Compelling studies of the brain have showcased how MERFISH can be used to illuminate the rich cellular heterogeneity and organization this organ is known for. In 2018, Moffitt et al. used MERFISH, in combination with single cell-RNA sequencing, to map the identities and locations of over 70 cell types in the mouse preoptic hypothalamus [Reference Moffitt11]. While the region was known to house cell types that play roles in phenomena including sleep, social behavior, and homeostatic function, the significance of the structural organization of these cells was not understood. By creating cell-by-cell profiles of gene expression informed by spatial context, the researchers began to understand how different cell types within the hypothalamic preoptic region are organized to form behavior circuits underlying many behavioral phenomena, and they were even able to characterize which populations of neurons become active during different mouse behaviors.

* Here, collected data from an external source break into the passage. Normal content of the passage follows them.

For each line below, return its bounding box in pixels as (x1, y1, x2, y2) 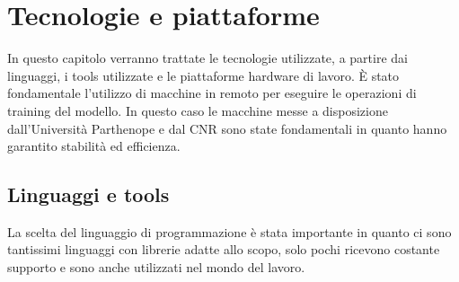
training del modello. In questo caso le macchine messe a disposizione (7, 101, 388, 119)
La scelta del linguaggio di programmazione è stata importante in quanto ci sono (7, 222, 452, 241)
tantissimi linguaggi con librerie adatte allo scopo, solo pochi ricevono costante (7, 240, 440, 259)
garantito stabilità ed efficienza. (7, 137, 181, 155)
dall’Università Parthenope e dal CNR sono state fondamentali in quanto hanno (7, 119, 447, 137)
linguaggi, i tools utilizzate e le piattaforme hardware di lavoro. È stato (7, 66, 400, 84)
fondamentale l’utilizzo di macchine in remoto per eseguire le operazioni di (7, 84, 417, 102)
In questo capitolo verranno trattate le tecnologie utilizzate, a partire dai (7, 48, 408, 67)
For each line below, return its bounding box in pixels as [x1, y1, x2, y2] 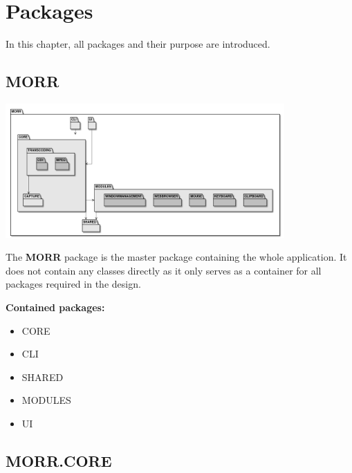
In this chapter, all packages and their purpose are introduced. [6, 37, 270, 51]
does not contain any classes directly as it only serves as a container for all [6, 263, 322, 277]
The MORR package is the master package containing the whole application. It [6, 250, 347, 264]
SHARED [21, 369, 64, 384]
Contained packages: [6, 300, 105, 315]
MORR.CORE [6, 449, 112, 471]
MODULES [21, 393, 71, 407]
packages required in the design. [6, 277, 141, 291]
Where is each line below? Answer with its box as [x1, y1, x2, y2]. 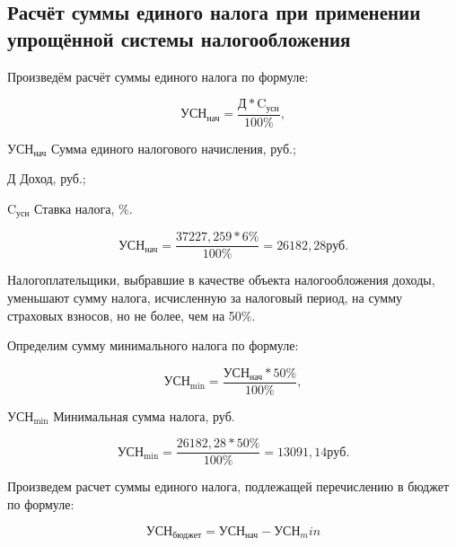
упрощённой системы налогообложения [7, 24, 351, 52]
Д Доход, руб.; [7, 169, 86, 188]
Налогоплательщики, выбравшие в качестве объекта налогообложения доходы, [7, 270, 435, 289]
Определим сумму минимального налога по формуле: [7, 336, 299, 355]
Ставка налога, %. [34, 199, 133, 217]
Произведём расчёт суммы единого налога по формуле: [7, 66, 309, 85]
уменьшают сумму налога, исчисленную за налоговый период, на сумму [7, 287, 403, 306]
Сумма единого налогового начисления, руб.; [50, 138, 296, 157]
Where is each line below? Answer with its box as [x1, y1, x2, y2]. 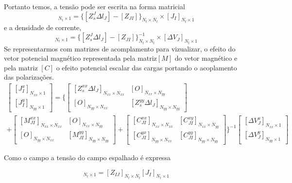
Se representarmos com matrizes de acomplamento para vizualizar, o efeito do [4, 43, 236, 53]
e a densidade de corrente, [4, 22, 82, 33]
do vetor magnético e [174, 53, 238, 63]
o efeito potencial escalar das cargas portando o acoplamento [56, 62, 237, 72]
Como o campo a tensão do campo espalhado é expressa [4, 152, 171, 162]
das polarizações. [4, 72, 54, 82]
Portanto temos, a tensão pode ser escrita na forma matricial [4, 1, 185, 11]
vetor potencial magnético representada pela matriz [4, 53, 157, 63]
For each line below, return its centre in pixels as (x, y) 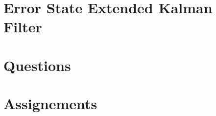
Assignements (50, 104)
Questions (37, 65)
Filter (23, 27)

More recently, in a 2020 preprint, Wang et al. used MERFISH to conduct quantitative, high-resolution spatial profiling of ~4,200 RNA species within mouse hippocampal neurons to form a cell atlas of the distinct transcriptomic regions inside individual neurons [Reference Wang10]. The authors detected approximately 11,000 RNA molecules per cell and found that cell bodies, axons, dendrites, and even smaller dendritic regions, had their own distinct transcriptional profiles. This likely contributes to their relatively autonomous nature in the brain. Overall, this cell atlas will serve as a quantitative resource for future studies of localized functions within neurons.
The Future of MERFISH
Using MERFISH to explore the brain is just the beginning. This technology is a tool for a new generation of genomic discovery that not only distinguishes cell types within a tissue sample but also identifies functionally distinct regions within individual cells. MERFISH studies are already contributing to our understanding of what defines a cell's identity, and results hint at how immensely nuanced and complex this definition will be (Figure 3). MERFISH-generated cell atlases may help researchers address a wide array of questions spanning from the determination of cell fate and organization during development to the regulation of gene expression in cells during aging, disease, and even drug treatment. MERFISH technology is also capable of exploring how environmental context can alter otherwise-identical cells; for example, to examine how different oxygen and nutrient levels experienced by the two poles of the human liver have resulted in liver cells with distinct phenotypes. Overall, as MERFISH becomes more widespread, it will prove to be a highly efficient and versatile tool to interrogate the inner workings of biology on a cell-by-cell level. As researchers explore more high-resolution spatial and phenotypic data, they'll map out uncharted regions and shed light on new unknowns with every experiment.